**Directions**. With pictures left out, extract every line between the start of the records below and the line holding "company saying they", inclusive.
== Dataset excerpts
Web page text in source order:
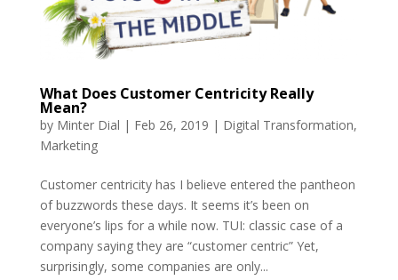
What Does Customer Centricity Really
Mean?
by Minter Dial | Feb 26, 2019 | Digital Transformation,
Marketing
Customer centricity has I believe entered the pantheon
of buzzwords these days. It seems it’s been on
everyone’s lips for a while now. TUI: classic case of a
company saying they are “customer centric” Yet,
surprisingly, some companies are only...
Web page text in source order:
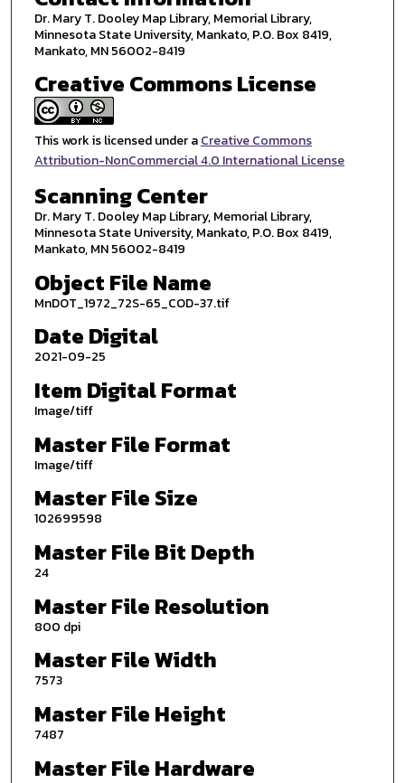
Dr. Mary T. Dooley Map Library, Memorial Library,
Minnesota State University, Mankato, P.O. Box 8419,
Mankato, MN 56002-8419
Creative Commons License
This work is licensed under aCreative Commons
Attribution-NonCommercial 4.0 International License
Scanning Center
Dr. Mary T. Dooley Map Library, Memorial Library,
Minnesota State University, Mankato, P.O. Box 8419,
Mankato, MN 56002-8419
Object File Name
MnDOT_1972_72S-65_COD-37.tif
Date Digital
2021-09-25
Item Digital Format
Image/tiff
Master File Format
Image/tiff
Master File Size
102699598
Master File Bit Depth
24
Master File Resolution
800 dpi
Master File Width
7573
Master File Height
7487
Master File Hardware
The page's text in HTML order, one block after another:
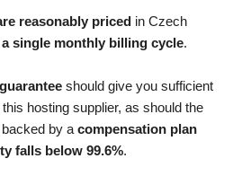
reasonably priced in Czech
a single monthly billing cycle.
should give you sufficient
hosting supplier, as should the
backed by a compensation plan
falls below 99.6%.
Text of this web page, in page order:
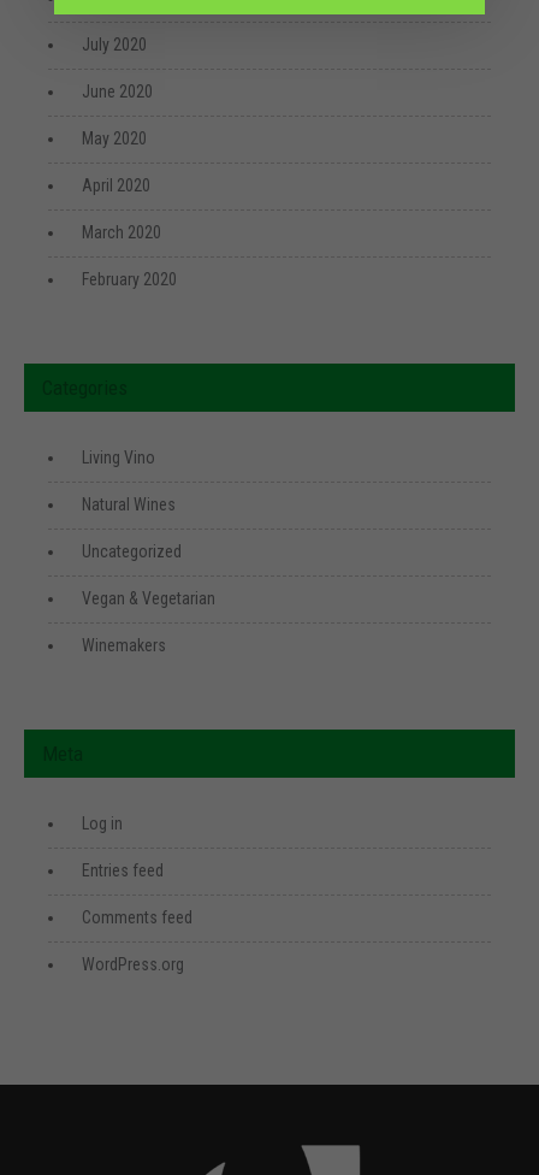
July 2020
June 2020
May 2020
April 2020
March 2020
February 2020
Living Vino
Natural Wines
Uncategorized
Vegan & Vegetarian
Winemakers
Log in
Entries feed
Comments feed
WordPress.org
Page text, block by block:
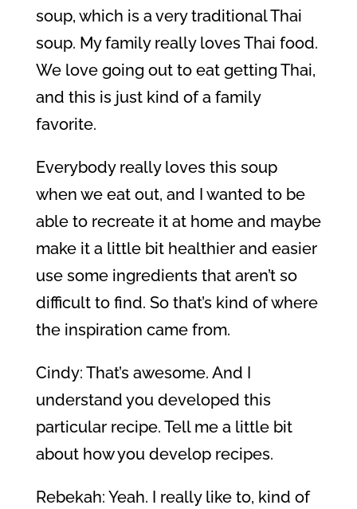
soup, which is a very traditional Thai
soup. My family really loves Thai food.
We love going out to eat getting Thai,
and this is just kind of a family
favorite.
Everybody really loves this soup
when we eat out, and I wanted to be
able to recreate it at home and maybe
make it a little bit healthier and easier
use some ingredients that aren’t so
difficult to find. So that’s kind of where
the inspiration came from.
Cindy: That’s awesome. And I
understand you developed this
particular recipe. Tell me a little bit
about how you develop recipes.
Rebekah: Yeah. I really like to, kind of
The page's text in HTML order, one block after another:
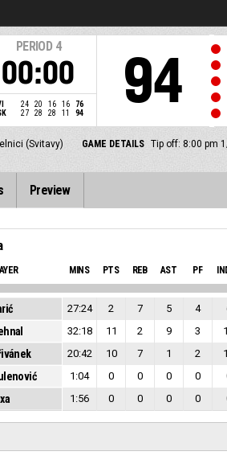
PERIOD 4
00:00
24 20 16 16
76
27 28 28 11 94 94
(Svitavy) GAME DETAILS Tip off: 8:00 pm
Preview
MINS PTS REB AST PF
27:24 2 7 5 4
32:18 11 2 9 3
20:42 10 7 1 2
1:04 0 0 0 0
1:56 0 0 0 0
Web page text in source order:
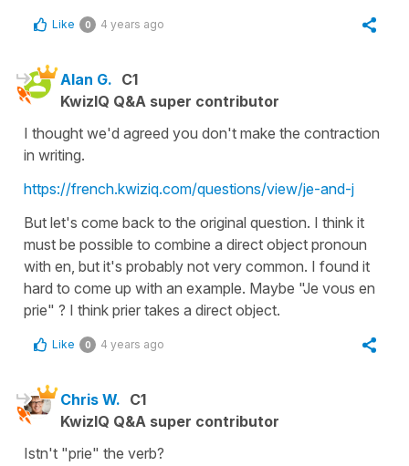
Like 0 4 years ago
Alan G. C1
KwizIQ Q&A super contributor
I thought we'd agreed you don't make the contraction
in writing.
https://french.kwiziq.com/questions/view/je-and-j
But let's come back to the original question. I think it
must be possible to combine a direct object pronoun
with en, but it's probably not very common. I found it
hard to come up with an example. Maybe "Je vous en
prie" ? I think prier takes a direct object.
Like 0 4 years ago
Chris W. C1
KwizIQ Q&A super contributor
Istn't "prie" the verb?
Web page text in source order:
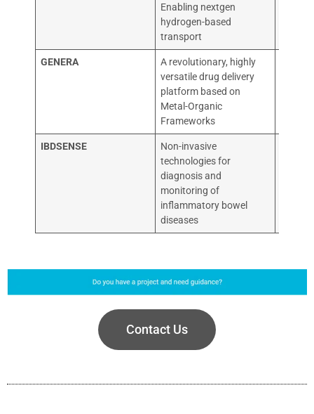
Enabling nextgen
hydrogen-based
transport
GENERA
A revolutionary, highly
versatile drug delivery
platform based on
Metal-Organic
Frameworks
IBDSENSE
Non-invasive
technologies for
diagnosis and
monitoring of
inflammatory bowel
diseases
Contact Us
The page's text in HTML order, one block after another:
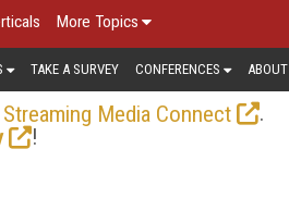
More Topics
TAKE A SURVEY CONFERENCES ABOUT
Streaming Media Connect
.
!
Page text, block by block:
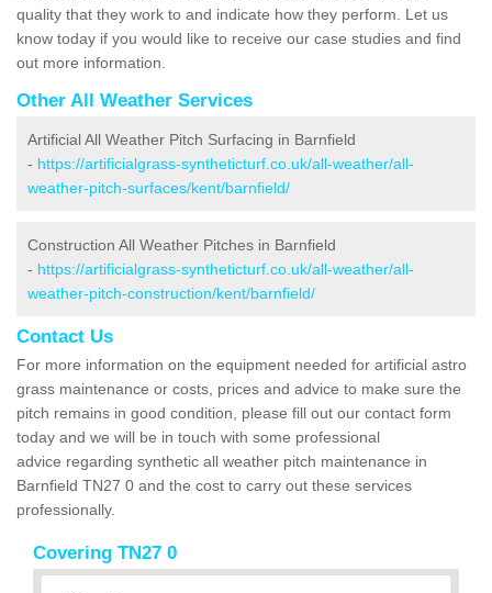
quality that they work to and indicate how they perform. Let us
know today if you would like to receive our case studies and find
out more information.
Other All Weather Services
Artificial All Weather Pitch Surfacing in Barnfield
- https://artificialgrass-syntheticturf.co.uk/all-weather/all-
weather-pitch-surfaces/kent/barnfield/
Construction All Weather Pitches in Barnfield
- https://artificialgrass-syntheticturf.co.uk/all-weather/all-
weather-pitch-construction/kent/barnfield/
Contact Us
For more information on the equipment needed for artificial astro
grass maintenance or costs, prices and advice to make sure the
pitch remains in good condition, please fill out our contact form
today and we will be in touch with some professional
advice regarding synthetic all weather pitch maintenance in
Barnfield TN27 0 and the cost to carry out these services
professionally.
Covering TN27 0
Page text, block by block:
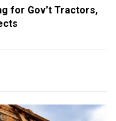
for Gov’t Tractors,
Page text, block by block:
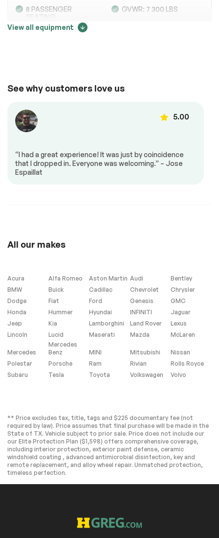
Wheels Passed
Brakes
*Example of an inspection report.
8 PASSENGER
SEATING
GVWR: 7 300 LBS
QUICK ORDER
(8HP75)
ALUMINUM (STD)
TRANSMISSION: 8-
3.55 REAR AXLE
RATIO (STD)
Turbocharged
Tires - Front
Performance
Signal Mirrors
Intermittent Wipers
Variable Speed
Intermittent Wipers
Rain Sensing Wipers
Boards/Side Steps
Remote Trunk
Release
Power Liftgate
Headlights
Fog Lamps
AM/FM Stereo
Navigation System
Satellite Radio
Bluetooth
Connection
HD Radio
Requires
Subscription
System
Auxiliary Audio Input
Premium Sound
System
View all equipment
33499
32995
See why customers love us
5.00
“I had a great experience! It was just by coincidence
that I dropped in. Everyone was welcoming.” – Jose
Espaillat
All our makes
Acura Alfa Romeo Aston Martin Audi
Bentley
BMW
Buick Cadillac Chevrolet
Chrysler
Dodge
Fiat Ford Genesis
GMC
Honda
Hummer Hyundai INFINITI
Jaguar
Jeep
Kia Lamborghini Land Rover
Lexus
Lincoln
Lucid Maserati Mazda McLaren
Mercedes
Mercedes
Benz
MINI Mitsubishi
Nissan
Polestar
Porsche Ram Rivian
Rolls Royce
Subaru
Tesla Toyota Volkswagen Volvo
** Price excludes tax, title, tags and $225 documentary fee (not
required by law). Price assumes that final purchase will be made in the
State of TX. Vehicle subject to prior sale. Price does not include our
our Elite Protection Plan ($1,598) offers comprehensive coverage,
including interior protection, exterior paint defense, ceramic
windshield coating , advanced antimicrobial disinfection, key and
remote replacement, and alloy wheel repair. Unmatched protection,
timeless perfection.
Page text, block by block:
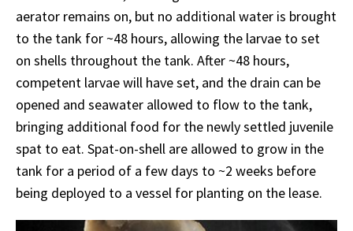
aerator remains on, but no additional water is brought
to the tank for ~48 hours, allowing the larvae to set
on shells throughout the tank. After ~48 hours,
competent larvae will have set, and the drain can be
opened and seawater allowed to flow to the tank,
bringing additional food for the newly settled juvenile
spat to eat. Spat-on-shell are allowed to grow in the
tank for a period of a few days to ~2 weeks before
being deployed to a vessel for planting on the lease.
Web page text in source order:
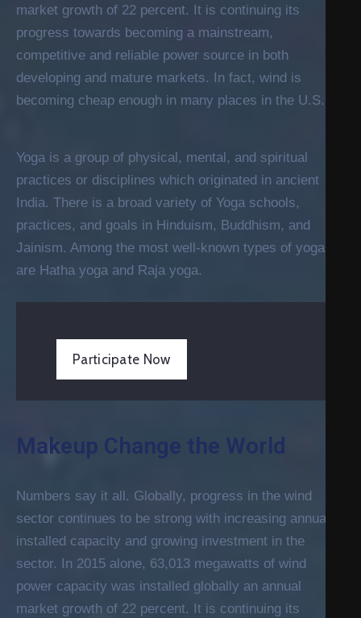
market growth of 22 percent. It is continuing its
progress towards becoming a mainstream,
competitive and reliable power source in both
developing and mature markets. In fact, wind is
becoming cheap enough in many places in the U.S.
Yoga is a group of physical, mental, and spiritual
practices or disciplines which originated in ancient
India. There is a broad variety of Yoga schools,
practices, and goals in Hinduism, Buddhism, and
Jainism. Among the most well-known types of yoga
are Hatha yoga and Raja yoga.
Participate Now
Makeup Change the World
Numbers say it all. Globally, progress in the wind
sector continues to be strong with increasing annual
installed capacity and growing investment in the
sector. In 2015 alone, 63,013 megawatts of wind
power capacity was installed globally an annual
market growth of 22 percent. It is continuing its
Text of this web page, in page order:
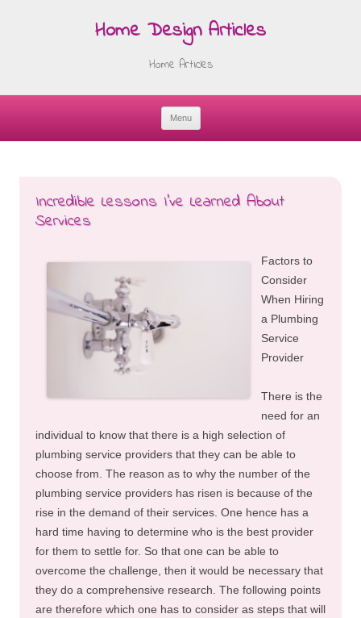
Home Design Articles
Home Articles
Menu
Incredible Lessons I’ve Learned About
Services
Factors to
Consider
When Hiring
a Plumbing
Service
Provider
There is the
need for an
individual to know that there is a high selection of
plumbing service providers that they can be able to
choose from. The reason as to why the number of the
plumbing service providers has risen is because of the
rise in the demand of their services. One hence has a
hard time having to determine who is the best provider
for them to settle for. So that one can be able to
overcome the challenge, then it would be necessary that
they do a comprehensive research. The following points
are therefore which one has to consider as steps that will
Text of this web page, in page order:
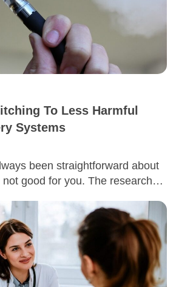
To Less Harmful
Systems
been straightforward about
not good for you. The research…
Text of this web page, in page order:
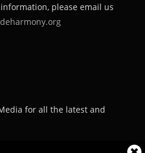
please email us
for all the latest and
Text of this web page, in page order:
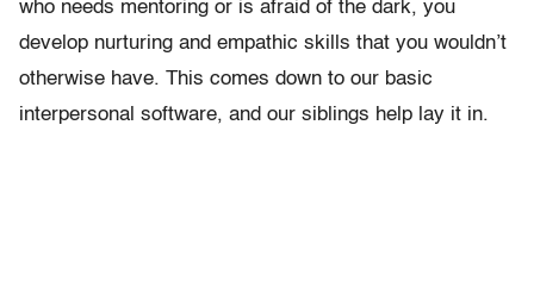
who needs mentoring or is afraid of the dark, you
develop nurturing and empathic skills that you wouldn’t
otherwise have. This comes down to our basic
interpersonal software, and our siblings help lay it in.
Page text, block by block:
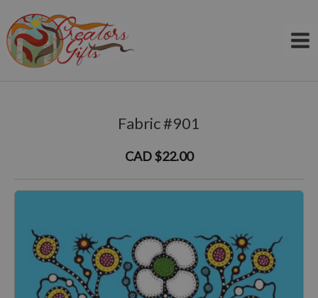
to
content
Fabric #901
CAD $22.00
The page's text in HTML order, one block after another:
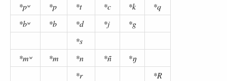
*pʷ *p *t *c *k
*q
*bʷ
*b *d *j
*g
*s
*mʷ
*m *n *ñ
*ŋ
*r
*R
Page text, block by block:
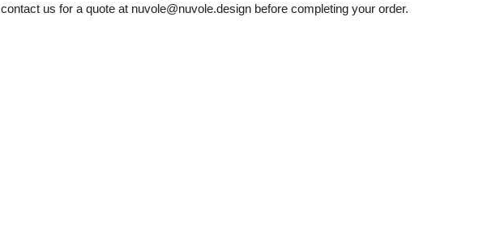
contact us for a quote at nuvole@nuvole.design before completing your order.
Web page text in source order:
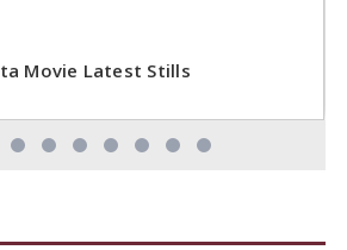
Movie Latest Stills
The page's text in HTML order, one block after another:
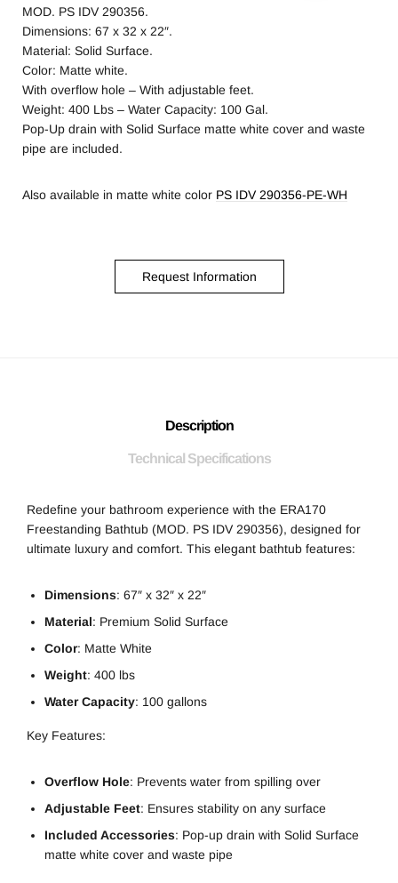
MOD. PS IDV 290356.
Dimensions: 67 x 32 x 22″.
Material: Solid Surface.
Color: Matte white.
With overflow hole – With adjustable feet.
Weight: 400 Lbs – Water Capacity: 100 Gal.
Pop-Up drain with Solid Surface matte white cover and waste
pipe are included.
Also available in matte white color PS IDV 290356-PE-WH
Request Information
Description
Technical Specifications
Redefine your bathroom experience with the ERA170
Freestanding Bathtub (MOD. PS IDV 290356), designed for
ultimate luxury and comfort. This elegant bathtub features:
Dimensions: 67″ x 32″ x 22″
Material: Premium Solid Surface
Color: Matte White
Weight: 400 lbs
Water Capacity: 100 gallons
Key Features:
Overflow Hole: Prevents water from spilling over
Adjustable Feet: Ensures stability on any surface
Included Accessories: Pop-up drain with Solid Surface
matte white cover and waste pipe
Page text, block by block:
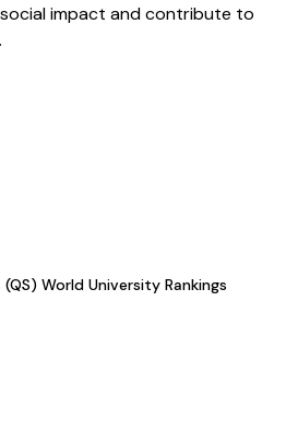
impact and contribute to
World University Rankings
====
**Task solution**.
Web page text in source order:
What Does Customer Centricity Really
Mean?
by Minter Dial | Feb 26, 2019 | Digital Transformation,
Marketing
Customer centricity has I believe entered the pantheon
of buzzwords these days. It seems it’s been on
everyone’s lips for a while now. TUI: classic case of a
company saying they are “customer centric” Yet,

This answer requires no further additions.